The Alumni Award for Clinical Achievement in Nursing was given to Marlee Crankshaw, MSN’01, DNP’10, for outstanding contributions in clinical, patient-centered practice. Crankshaw is the administrative director for neonatal services at Monroe Carell Jr. Children’s Hospital at Vanderbilt, where she oversees a team of nearly 400 staff. In her more than 35 years at Vanderbilt, she has been responsible for numerous innovations, including single-parent rooms, training newborn nursery and NICU nurses as lactation counselors, a donor breast milk program and a NICU family advisory council. Crankshaw encourages innovative patient-centered ideas by hosting town hall meetings, annual staff retreats and a monthly collaborative workgroup. She continually advocates for patients, families and staff, and encourages ideas on how to increase quality and safety in care delivery.
Aimee Chism Holland, DNP, MSN’02, received the Alumni Award for Innovation in Health Care. As a women’s health NP with the National Health Service Corps, she saw firsthand women’s unmet health care needs, including reduced access to providers with specialty training. She used her expertise to develop one of the first gynecology skills workshops utilizing clinical practice simulations and geared for primary care NPs. These workshops provide opportunities for nurse practitioners to practice and refine gynecology skills in an educational environment rather than with actual patients. Her workshops have been attended by more than 2,500 NPs, physician assistants, midwives and physicians at national conferences.

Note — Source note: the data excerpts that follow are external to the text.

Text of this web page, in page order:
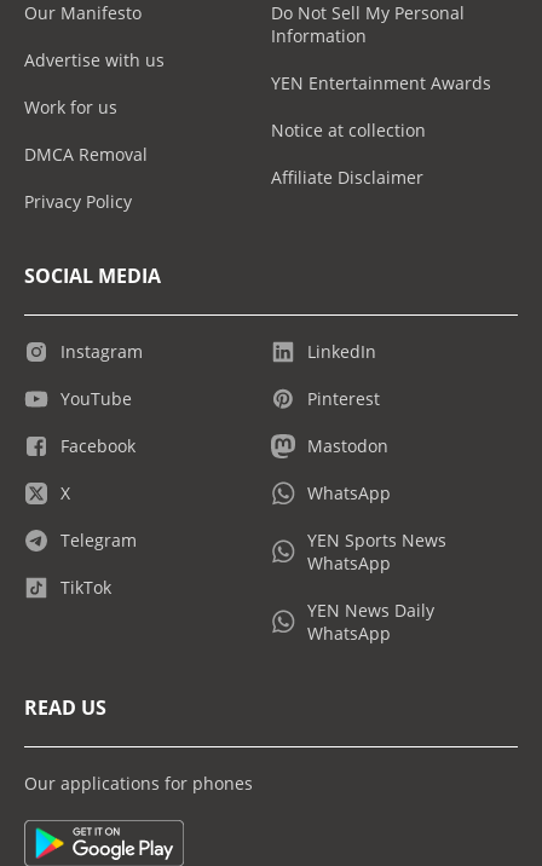
Our Manifesto
Advertise with us
Work for us
DMCA Removal
Privacy Policy
Do Not Sell My Personal
Information
YEN Entertainment Awards
Notice at collection
Affiliate Disclaimer
SOCIAL MEDIA
Instagram
YouTube
Facebook
X
Telegram
TikTok
LinkedIn
Pinterest
Mastodon
WhatsApp
YEN Sports News
WhatsApp
YEN News Daily
WhatsApp
READ US
Our applications for phones
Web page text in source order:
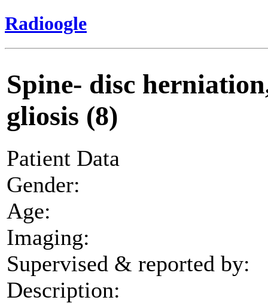
Radioogle
Spine- disc
gliosis (8)
Patient Data
Gender:
Age:
Imaging:
Supervised & reported by:
Description:
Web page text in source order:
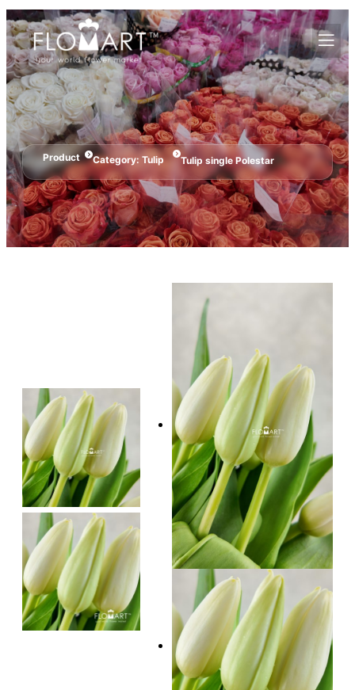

Her work also is used to teach gynecology skills at universities, including Vanderbilt. Holland recently received a grant to provide a telehealth gynecology skills workshop for rural primary care providers.
Mavis Schorn, PhD, CNM, FACNM, FAAN, FNAP, was named Honorary Alumna. She serves as the senior associate dean for academics at Vanderbilt School of Nursing. Since joining VUSN in 2002, she has been an advocate for Vanderbilt nursing students and the role of nursing in the health care arena. She is a strong proponent of interprofessional education, and active with the VUMC interprofessional student-run Shade Tree Clinic, the Vanderbilt Program for Interprofessional Learning, and the Vanderbilt–Meharry Alliance Interprofessional Education Collaboration. Schorn is the principal investigator on a $1.43 million HRSA grant to develop and implement a Sexual Assault Nurse Examiner program for emergency NP students, thereby increasing the number of SANE-trained and -certified APRNs in emergency departments in rural or underserved communities. A clinician, faculty member and researcher, she is a fellow in three professional organizations.